2. The Application of UAVs in Secure WSNs
UAVs have a wide application space in WSNs, which cannot directly communicate with the data center. Ref.
[16] discuss a UAV-powered WSN, where the UAV transmits energy to the ground sensor through the antenna, and the sensor will send the collected information to the UAV after receiving it. The author minimizes the time required for the UAV to collect information by jointly optimizing the height of the UAV and the antenna beamwidth. In
[17], the authors proposed a task offloading mechanism learning algorithm, which can predict the queuing delay of all UAVs, reduce network overhead and increase user satisfaction. Ref.
[18] considered a large-scale WSN where some GSN may not be able to upload information for a long time, resulting in insufficient storage capacity. The authors proposed a data collection strategy to minimize the data loss by jointly optimizing the sensor scheduling and the UAV’s trajectory. Refs.
[19][20] investigated the energy consumption problem of the UAV-assisted WSN. Zhu et al.
[19] proposed a novel optimization algorithm based on a deep reinforcement learning technique that can effectively reduce the UAV’s consumption. Beak et al.
[20] model the UAV collecting ground sensor information as a non-convex problem, and optimize the trajectory by the Voronoi diagram to maximize the residual energy after the sensor transmits information.
3. Security Performance in UAV-Enabled WSNs
Since UAVs are more vulnerable to eavesdropping by illegal parties, some recent studies have considered the physical layer security of UAV-assisted WSNs. Ref.
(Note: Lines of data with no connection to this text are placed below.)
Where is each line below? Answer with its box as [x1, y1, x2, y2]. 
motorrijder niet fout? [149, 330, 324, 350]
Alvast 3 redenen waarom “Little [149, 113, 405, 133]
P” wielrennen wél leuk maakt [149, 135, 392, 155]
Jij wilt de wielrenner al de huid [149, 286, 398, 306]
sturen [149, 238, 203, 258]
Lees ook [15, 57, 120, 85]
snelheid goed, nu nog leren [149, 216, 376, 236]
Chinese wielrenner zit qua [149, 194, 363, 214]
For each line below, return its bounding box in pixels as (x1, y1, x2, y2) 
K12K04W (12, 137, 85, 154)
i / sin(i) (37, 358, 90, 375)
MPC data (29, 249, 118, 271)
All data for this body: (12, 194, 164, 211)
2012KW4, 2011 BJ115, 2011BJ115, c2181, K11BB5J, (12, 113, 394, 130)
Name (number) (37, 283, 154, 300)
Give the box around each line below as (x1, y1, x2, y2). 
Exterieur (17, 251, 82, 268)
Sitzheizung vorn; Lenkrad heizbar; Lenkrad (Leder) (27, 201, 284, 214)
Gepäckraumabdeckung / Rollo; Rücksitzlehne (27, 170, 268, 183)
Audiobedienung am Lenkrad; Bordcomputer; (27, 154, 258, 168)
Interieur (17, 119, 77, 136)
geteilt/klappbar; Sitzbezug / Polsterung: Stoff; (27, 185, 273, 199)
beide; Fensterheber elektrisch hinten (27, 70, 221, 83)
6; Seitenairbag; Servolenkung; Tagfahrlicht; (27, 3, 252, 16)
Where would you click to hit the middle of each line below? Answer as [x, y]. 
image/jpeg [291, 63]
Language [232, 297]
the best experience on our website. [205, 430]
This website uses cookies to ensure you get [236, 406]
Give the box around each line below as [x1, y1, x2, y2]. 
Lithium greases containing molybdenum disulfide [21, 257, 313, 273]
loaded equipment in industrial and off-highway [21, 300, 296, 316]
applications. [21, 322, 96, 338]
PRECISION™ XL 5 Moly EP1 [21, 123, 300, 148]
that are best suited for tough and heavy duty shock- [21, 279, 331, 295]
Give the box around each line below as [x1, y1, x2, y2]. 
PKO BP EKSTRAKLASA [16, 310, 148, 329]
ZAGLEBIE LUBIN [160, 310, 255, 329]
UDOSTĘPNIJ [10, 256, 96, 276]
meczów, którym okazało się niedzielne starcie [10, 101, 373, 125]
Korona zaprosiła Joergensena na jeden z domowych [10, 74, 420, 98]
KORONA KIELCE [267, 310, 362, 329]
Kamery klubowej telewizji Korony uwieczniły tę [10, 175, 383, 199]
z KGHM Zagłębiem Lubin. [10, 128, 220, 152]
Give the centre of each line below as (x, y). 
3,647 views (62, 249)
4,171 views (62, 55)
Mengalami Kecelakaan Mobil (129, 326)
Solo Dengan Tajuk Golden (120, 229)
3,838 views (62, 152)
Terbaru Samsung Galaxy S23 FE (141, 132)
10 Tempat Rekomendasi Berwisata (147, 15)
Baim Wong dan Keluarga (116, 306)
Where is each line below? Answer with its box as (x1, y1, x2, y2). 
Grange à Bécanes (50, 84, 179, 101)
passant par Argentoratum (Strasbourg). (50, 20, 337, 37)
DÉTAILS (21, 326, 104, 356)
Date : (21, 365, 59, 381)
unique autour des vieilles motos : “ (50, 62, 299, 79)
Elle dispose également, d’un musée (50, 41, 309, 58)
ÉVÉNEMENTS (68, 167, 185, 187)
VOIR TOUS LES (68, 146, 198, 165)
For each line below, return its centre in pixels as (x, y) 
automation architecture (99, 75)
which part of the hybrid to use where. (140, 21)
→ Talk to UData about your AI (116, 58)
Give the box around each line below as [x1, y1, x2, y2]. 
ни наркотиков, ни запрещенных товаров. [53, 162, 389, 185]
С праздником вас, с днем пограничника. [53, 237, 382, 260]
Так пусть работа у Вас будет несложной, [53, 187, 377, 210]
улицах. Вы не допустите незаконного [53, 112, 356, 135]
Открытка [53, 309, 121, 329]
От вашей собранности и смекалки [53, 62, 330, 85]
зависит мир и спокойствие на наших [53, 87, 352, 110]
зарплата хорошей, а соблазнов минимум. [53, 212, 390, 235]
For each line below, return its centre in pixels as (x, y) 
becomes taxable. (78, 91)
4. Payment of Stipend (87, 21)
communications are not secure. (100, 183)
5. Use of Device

[21] investigate a UAV-assisted WSN with multiple eavesdroppers, and considered a downlink secure transmission scheme based on power splitting, where the transmission power of the UAV is divided into information transmission and noise generation. The authors proposed an optimization algorithm to maximize the minimum average secrecy rate. In
[22], the authors considered how to improve the quality of service (QoS) of the wireless networks, joint optimization of the video levels selection, power allocation, and a UAV trajectory algorithm is proposed to maximize the ratio of power consumption to video quality. Refs.
[23][24] discussed secrecy capacity maximum problem in cache-enabled UAV communications. Ref.
[23] investigate a UAV-enabled network with D2D communications, where the UAV and D2D transmitter are equipped with caches that the users can directly obtain high-frequency communication requirements without communicating with the base station. In
[24], the caching-equipped UAV is used to replace the small cell to communicate with the user, and the replaced cell is used as the interference source to send interference signals to Eve to improve the security performance of the system.
4. Secrecy Energy Efficiency in UAV-Enabled WSN
To realize the goal of energy-efficient communication while ensuring communication, secrecy energy efficiency (SEE) has increasingly become hot research in UAV-assisted WSNs. Li et al.
[25] discuss two main challenges in a UAV-enabled WSN: the UAV’s energy consumption and secure transmission. The authors proposed a low-complexity iterative algorithm to maximize the secrecy energy efficiency. In
[26], the authors discussed a multi-carrier multi-UAV enabled WSN, where the UAVs use Cooperative Rate-Splitting (CRS) technique to protect the communication between UAVs and the ground sensors, and proposed a secure resource allocation alternating iterative algorithm to maximize the UAV’s SEE by jointly optimizing the resource allocation and the ground sensors’ association matrix. Refs.
[27][28] both introduced the simultaneous wireless information and power transfer (SWIPT) technology when considering the maximization of Secrecy Energy Efficiency, among which Ref.
[27] assumed that the users divide the received signal into two parts, which are used for energy collection and information decoding, respectively. Ref.
[28] assumed that only known the channel distribution information (CDI) of Eves. In addition, the dual-layer PS receiver architecture is introduced to solve the problem of energy harvesting (EH) circuits’ performance limitation.